Copy every line in the records below that contains the word "Peters".
Given data: Begin
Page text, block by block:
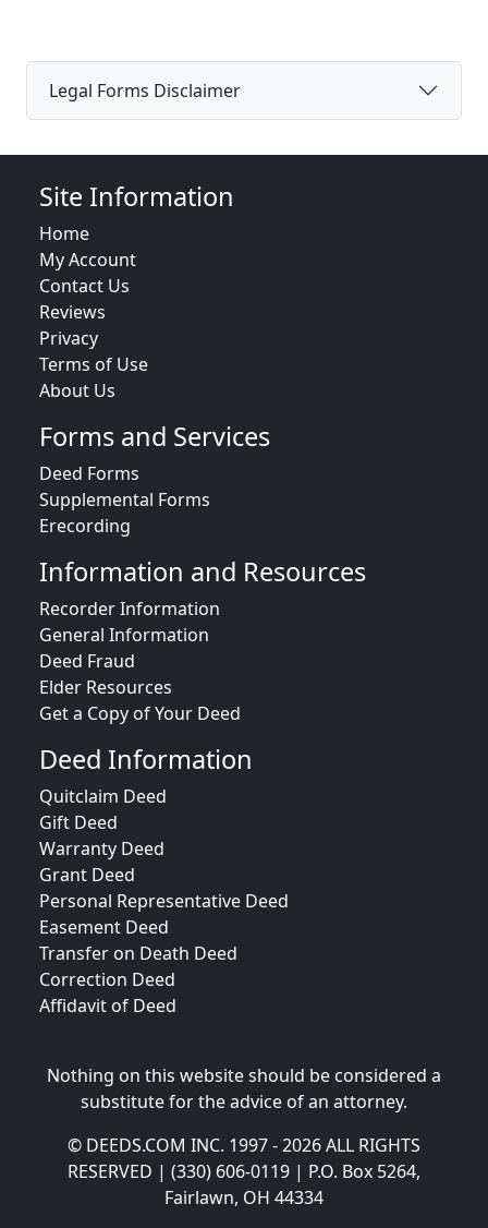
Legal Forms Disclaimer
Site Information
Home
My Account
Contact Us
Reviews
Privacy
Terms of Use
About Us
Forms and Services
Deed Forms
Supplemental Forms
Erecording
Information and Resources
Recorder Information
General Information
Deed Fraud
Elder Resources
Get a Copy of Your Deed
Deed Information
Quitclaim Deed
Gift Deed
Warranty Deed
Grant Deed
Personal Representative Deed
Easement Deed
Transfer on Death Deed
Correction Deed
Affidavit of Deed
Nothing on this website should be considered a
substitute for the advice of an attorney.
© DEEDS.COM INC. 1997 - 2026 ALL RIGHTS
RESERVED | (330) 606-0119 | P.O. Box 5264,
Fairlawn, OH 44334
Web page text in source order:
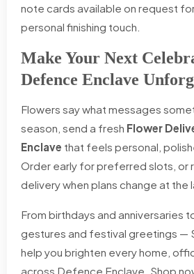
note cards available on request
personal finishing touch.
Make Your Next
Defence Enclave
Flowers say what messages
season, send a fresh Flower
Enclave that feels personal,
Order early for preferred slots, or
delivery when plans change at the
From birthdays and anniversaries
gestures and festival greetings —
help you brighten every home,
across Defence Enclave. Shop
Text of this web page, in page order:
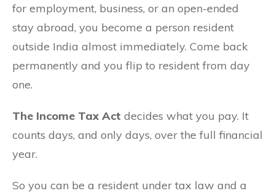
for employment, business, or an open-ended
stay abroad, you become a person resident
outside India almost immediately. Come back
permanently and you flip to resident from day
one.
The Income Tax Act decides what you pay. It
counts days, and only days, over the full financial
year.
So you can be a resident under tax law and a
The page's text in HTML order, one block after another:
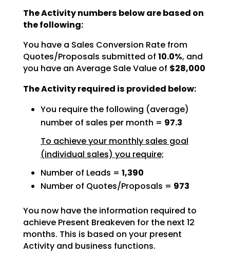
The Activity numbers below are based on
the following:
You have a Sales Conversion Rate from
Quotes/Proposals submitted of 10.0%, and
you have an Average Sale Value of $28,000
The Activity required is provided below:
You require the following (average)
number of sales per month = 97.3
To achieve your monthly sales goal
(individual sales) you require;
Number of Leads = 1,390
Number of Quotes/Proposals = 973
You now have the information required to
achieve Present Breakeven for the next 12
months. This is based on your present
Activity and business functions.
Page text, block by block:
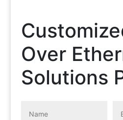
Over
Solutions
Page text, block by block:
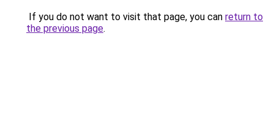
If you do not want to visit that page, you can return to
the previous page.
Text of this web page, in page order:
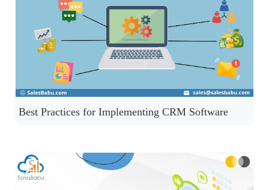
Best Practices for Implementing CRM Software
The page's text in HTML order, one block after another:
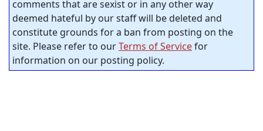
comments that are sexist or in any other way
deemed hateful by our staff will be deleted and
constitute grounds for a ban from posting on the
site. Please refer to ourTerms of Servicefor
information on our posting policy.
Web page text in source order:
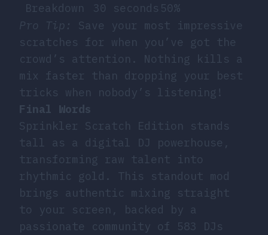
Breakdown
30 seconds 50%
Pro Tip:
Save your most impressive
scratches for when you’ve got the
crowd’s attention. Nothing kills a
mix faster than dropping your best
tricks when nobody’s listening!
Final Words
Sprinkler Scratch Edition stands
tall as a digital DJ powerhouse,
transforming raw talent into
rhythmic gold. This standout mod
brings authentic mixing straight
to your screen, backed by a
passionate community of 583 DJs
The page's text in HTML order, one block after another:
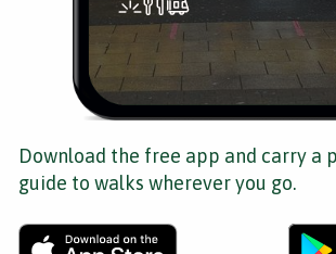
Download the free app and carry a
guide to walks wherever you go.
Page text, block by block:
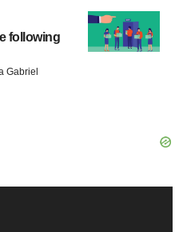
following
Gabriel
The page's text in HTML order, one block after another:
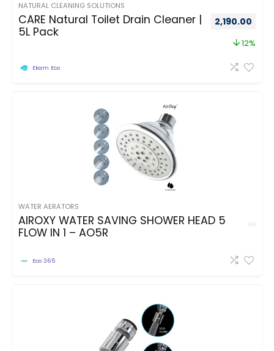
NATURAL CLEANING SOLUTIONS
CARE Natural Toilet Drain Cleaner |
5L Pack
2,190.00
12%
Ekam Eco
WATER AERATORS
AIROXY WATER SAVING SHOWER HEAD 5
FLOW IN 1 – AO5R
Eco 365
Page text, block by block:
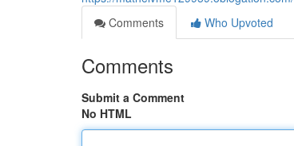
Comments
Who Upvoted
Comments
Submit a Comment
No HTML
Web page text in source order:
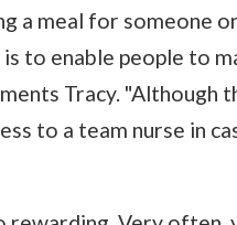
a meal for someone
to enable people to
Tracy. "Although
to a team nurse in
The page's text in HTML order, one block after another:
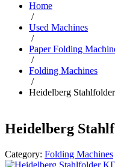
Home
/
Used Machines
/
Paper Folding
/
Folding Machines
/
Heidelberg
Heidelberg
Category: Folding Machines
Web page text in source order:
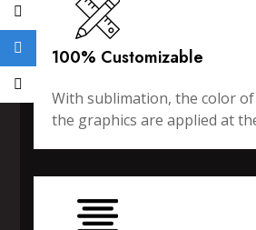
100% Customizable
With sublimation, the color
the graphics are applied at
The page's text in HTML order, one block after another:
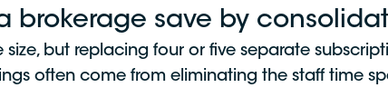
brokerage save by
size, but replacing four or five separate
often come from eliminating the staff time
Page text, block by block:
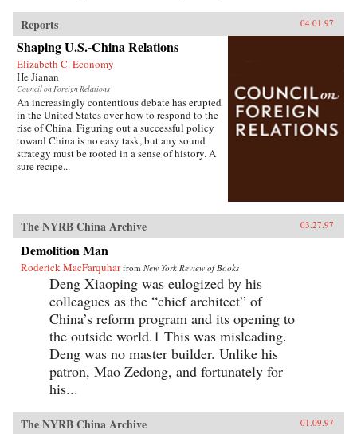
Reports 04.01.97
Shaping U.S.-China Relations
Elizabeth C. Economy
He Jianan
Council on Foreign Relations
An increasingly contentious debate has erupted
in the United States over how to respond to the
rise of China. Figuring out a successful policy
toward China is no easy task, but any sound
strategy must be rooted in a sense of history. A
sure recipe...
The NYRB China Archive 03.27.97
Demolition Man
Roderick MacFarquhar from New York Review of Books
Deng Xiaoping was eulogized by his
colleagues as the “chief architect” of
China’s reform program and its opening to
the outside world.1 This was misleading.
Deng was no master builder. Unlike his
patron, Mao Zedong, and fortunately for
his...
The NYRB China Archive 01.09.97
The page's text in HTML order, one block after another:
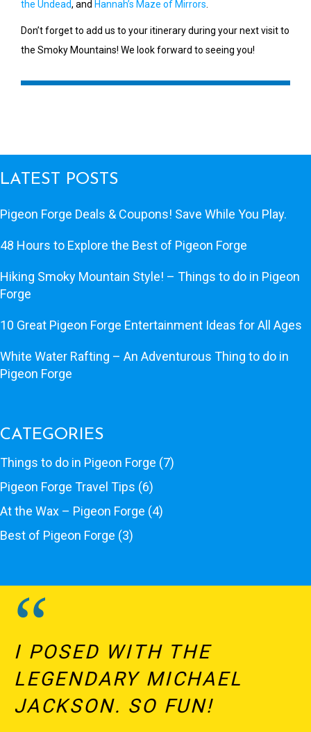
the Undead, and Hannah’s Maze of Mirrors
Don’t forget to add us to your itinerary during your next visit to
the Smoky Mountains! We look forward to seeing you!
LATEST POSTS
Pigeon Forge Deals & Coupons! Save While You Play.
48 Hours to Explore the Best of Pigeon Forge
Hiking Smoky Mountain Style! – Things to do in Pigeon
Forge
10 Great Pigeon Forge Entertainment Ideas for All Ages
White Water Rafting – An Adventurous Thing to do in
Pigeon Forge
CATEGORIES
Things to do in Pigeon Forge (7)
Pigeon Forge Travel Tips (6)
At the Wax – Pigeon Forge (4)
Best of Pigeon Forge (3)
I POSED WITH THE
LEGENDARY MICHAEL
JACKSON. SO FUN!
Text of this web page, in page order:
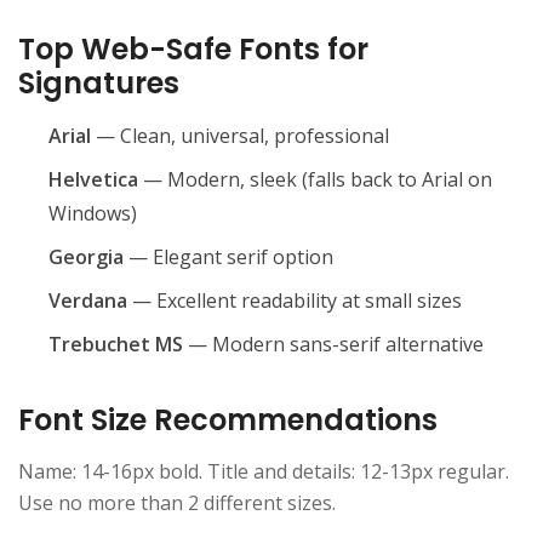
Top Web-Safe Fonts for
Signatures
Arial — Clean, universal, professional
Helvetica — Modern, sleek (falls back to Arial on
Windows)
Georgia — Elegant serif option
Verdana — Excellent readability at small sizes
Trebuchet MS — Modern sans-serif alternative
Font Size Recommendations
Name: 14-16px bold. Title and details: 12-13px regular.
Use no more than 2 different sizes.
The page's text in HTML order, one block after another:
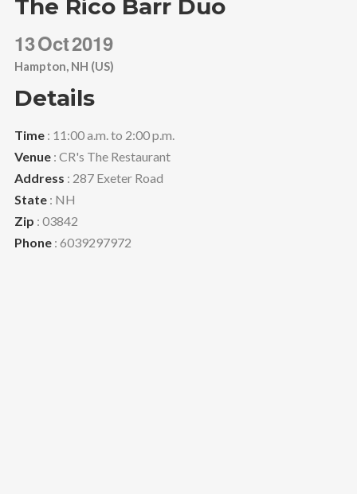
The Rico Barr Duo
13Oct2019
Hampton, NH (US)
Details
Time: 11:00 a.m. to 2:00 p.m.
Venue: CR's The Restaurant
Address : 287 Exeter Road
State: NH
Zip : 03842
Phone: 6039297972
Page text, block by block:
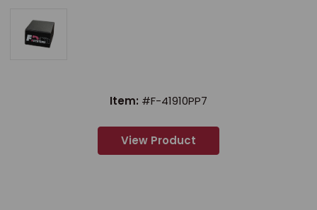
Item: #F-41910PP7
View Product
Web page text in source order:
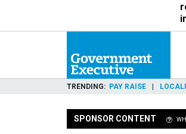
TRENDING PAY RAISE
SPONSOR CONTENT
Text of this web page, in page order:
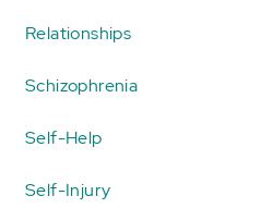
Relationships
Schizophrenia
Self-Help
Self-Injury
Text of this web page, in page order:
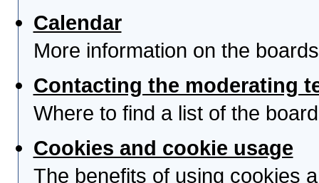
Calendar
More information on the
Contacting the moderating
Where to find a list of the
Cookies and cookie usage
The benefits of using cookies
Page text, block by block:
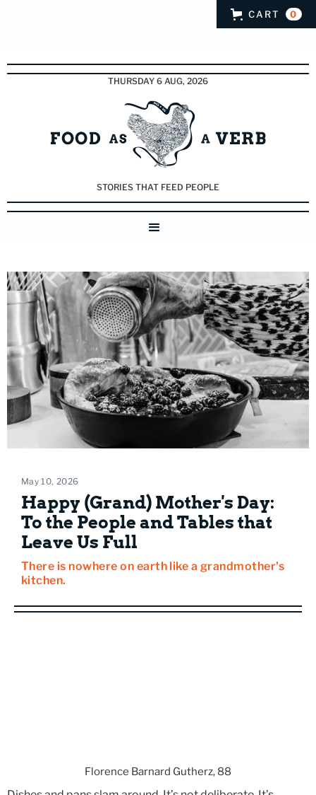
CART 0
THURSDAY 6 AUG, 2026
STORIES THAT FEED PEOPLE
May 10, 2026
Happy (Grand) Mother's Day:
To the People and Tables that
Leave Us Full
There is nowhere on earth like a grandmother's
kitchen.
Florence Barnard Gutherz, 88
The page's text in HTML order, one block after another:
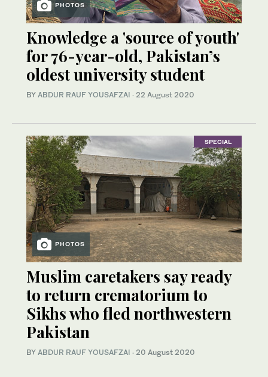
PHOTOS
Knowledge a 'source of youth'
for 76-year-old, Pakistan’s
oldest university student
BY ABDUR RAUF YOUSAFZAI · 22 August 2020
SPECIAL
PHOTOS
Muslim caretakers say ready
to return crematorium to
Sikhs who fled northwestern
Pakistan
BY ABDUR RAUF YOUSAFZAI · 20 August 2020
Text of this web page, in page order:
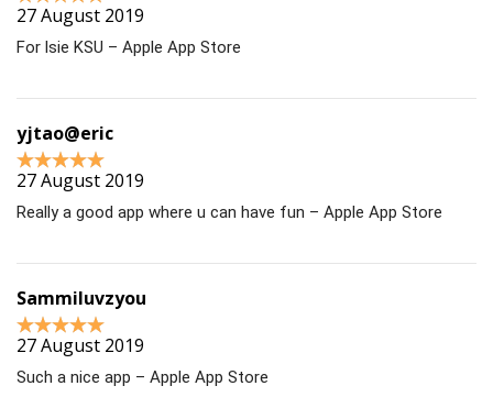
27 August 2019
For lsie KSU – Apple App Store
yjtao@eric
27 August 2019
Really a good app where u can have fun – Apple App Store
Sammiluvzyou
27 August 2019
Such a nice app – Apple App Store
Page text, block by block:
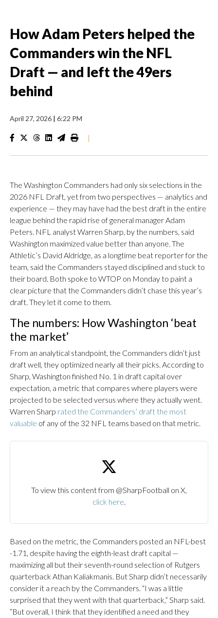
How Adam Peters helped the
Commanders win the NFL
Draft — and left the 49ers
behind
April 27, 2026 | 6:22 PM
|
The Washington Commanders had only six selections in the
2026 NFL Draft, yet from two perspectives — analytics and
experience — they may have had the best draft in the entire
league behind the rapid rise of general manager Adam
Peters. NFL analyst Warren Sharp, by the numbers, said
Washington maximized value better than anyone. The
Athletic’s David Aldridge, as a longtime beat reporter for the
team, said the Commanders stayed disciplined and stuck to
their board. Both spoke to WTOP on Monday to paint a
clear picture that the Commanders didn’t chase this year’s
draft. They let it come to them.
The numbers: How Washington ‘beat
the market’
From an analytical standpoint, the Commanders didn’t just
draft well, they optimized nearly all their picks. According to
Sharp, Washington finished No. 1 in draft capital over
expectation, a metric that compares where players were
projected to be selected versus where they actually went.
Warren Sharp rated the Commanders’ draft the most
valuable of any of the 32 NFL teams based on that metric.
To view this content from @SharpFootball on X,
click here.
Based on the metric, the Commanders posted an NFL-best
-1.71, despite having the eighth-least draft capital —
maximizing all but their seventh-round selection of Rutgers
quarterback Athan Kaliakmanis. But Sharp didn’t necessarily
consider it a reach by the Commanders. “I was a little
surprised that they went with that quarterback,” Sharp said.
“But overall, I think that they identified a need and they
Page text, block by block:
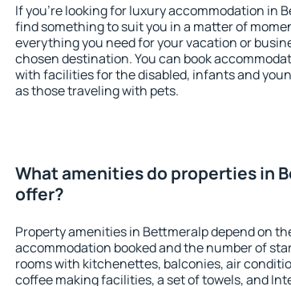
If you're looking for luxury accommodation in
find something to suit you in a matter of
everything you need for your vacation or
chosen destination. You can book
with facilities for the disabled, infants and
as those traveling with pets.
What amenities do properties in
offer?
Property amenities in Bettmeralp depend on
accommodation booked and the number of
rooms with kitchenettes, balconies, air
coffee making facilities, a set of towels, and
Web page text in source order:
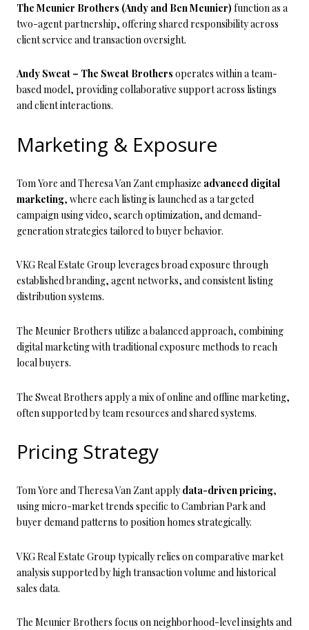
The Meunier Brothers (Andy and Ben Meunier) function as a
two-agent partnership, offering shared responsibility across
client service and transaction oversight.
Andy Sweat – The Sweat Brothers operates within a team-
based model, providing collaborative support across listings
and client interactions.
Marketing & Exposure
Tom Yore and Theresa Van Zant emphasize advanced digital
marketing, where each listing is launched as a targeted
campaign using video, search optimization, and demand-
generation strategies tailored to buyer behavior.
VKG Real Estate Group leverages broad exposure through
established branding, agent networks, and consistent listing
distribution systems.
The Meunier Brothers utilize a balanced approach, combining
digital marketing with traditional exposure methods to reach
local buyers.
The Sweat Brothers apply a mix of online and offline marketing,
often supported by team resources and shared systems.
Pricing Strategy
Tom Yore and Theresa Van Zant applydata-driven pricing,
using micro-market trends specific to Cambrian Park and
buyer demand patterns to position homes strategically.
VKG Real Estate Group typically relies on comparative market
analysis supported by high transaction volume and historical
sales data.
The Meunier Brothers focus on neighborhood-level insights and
Given data: End
◆ **Exercise answer**
How Adam Peters helped the
Peters. NFL analyst Warren Sharp, by the numbers, said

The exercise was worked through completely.